Data Start Marker

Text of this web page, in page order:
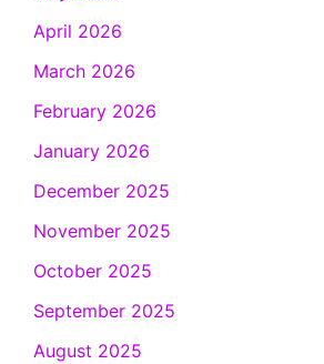
April 2026
March 2026
February 2026
January 2026
December 2025
November 2025
October 2025
September 2025
August 2025
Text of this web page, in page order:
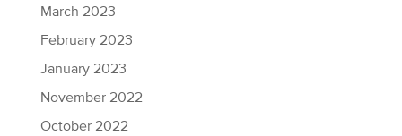
March 2023
February 2023
January 2023
November 2022
October 2022
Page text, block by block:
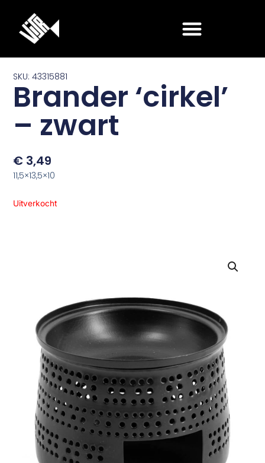
SKU: 43315881
Brander ‘cirkel’
– zwart
€ 3,49
11,5×13,5×10
Uitverkocht
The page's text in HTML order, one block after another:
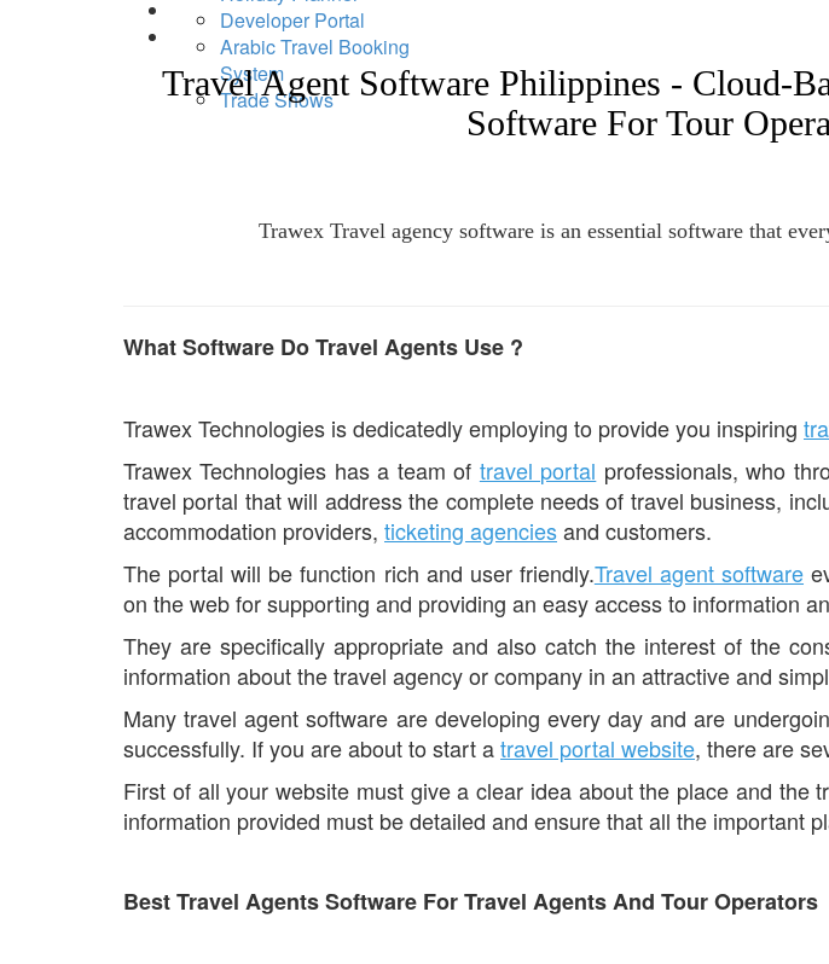
Developer Portal
Arabic Travel Booking
System
Trade Shows
Travel Agent Software Philippines - Cloud-
Software For Tour
Trawex Travel agency software is an essential software that
What Software Do Travel Agents Use ?
Trawex Technologies is dedicatedly employing to provide you inspiring
Trawex Technologies has a team of travel portal professionals, who
travel portal that will address the complete needs of travel business,
accommodation providers, ticketing agenciesand customers.
The portal will be function rich and user friendly.Travel agent software
on the web for supporting and providing an easy access to information
They are specifically appropriate and also catch the interest of the
information about the travel agency or company in an attractive and
Many travel agent software are developing every day and are
successfully. If you are about to start atravel portal website, there are
First of all your website must give a clear idea about the place and
information provided must be detailed and ensure that all the important
Best Travel Agents Software For Travel Agents And Tour Operators
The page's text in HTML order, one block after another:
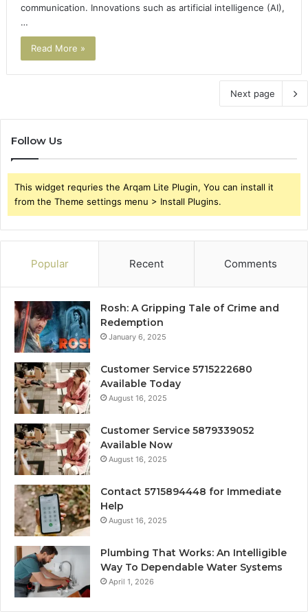
communication. Innovations such as artificial intelligence (AI),
…
Read More »
Next page
Follow Us
This widget requries the Arqam Lite Plugin, You can install it
from the Theme settings menu > Install Plugins.
Popular Recent Comments
Rosh: A Gripping Tale of Crime and
Redemption
January 6, 2025
Customer Service 5715222680
Available Today
August 16, 2025
Customer Service 5879339052
Available Now
August 16, 2025
Contact 5715894448 for Immediate
Help
August 16, 2025
Plumbing That Works: An Intelligible
Way To Dependable Water Systems
April 1, 2026
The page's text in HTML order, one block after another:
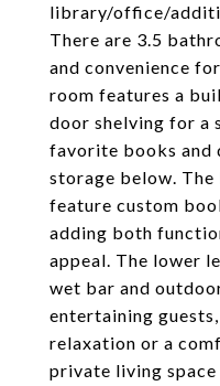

Data End Marker

Copy the whole listing above word for word but do not carry over the pictures.

Text of this web page, in page order:
April 2026
March 2026
February 2026
January 2026
December 2025
November 2025
October 2025
September 2025
August 2025
Text of this web page, in page order:
March 2023
February 2023
January 2023
November 2022
October 2022
Page text, block by block:
SKU: 43315881
Brander ‘cirkel’
– zwart
€ 3,49
11,5×13,5×10
Uitverkocht
The page's text in HTML order, one block after another:
Developer Portal
Arabic Travel Booking
System
Trade Shows
Travel Agent Software Philippines - Cloud-
Software For Tour
Trawex Travel agency software is an essential software that
What Software Do Travel Agents Use ?
Trawex Technologies is dedicatedly employing to provide you inspiring
Trawex Technologies has a team of travel portal professionals, who
travel portal that will address the complete needs of travel business,
accommodation providers, ticketing agenciesand customers.
The portal will be function rich and user friendly.Travel agent software
on the web for supporting and providing an easy access to information
They are specifically appropriate and also catch the interest of the
information about the travel agency or company in an attractive and
Many travel agent software are developing every day and are
successfully. If you are about to start atravel portal website, there are
First of all your website must give a clear idea about the place and
information provided must be detailed and ensure that all the important
Best Travel Agents Software For Travel Agents And Tour Operators
The page's text in HTML order, one block after another:
communication. Innovations such as artificial intelligence (AI),
…
Read More »
Next page
Follow Us
This widget requries the Arqam Lite Plugin, You can install it
from the Theme settings menu > Install Plugins.
Popular Recent Comments
Rosh: A Gripping Tale of Crime and
Redemption
January 6, 2025
Customer Service 5715222680
Available Today
August 16, 2025
Customer Service 5879339052
Available Now
August 16, 2025
Contact 5715894448 for Immediate
Help
August 16, 2025
Plumbing That Works: An Intelligible
Way To Dependable Water Systems
April 1, 2026
The page's text in HTML order, one block after another:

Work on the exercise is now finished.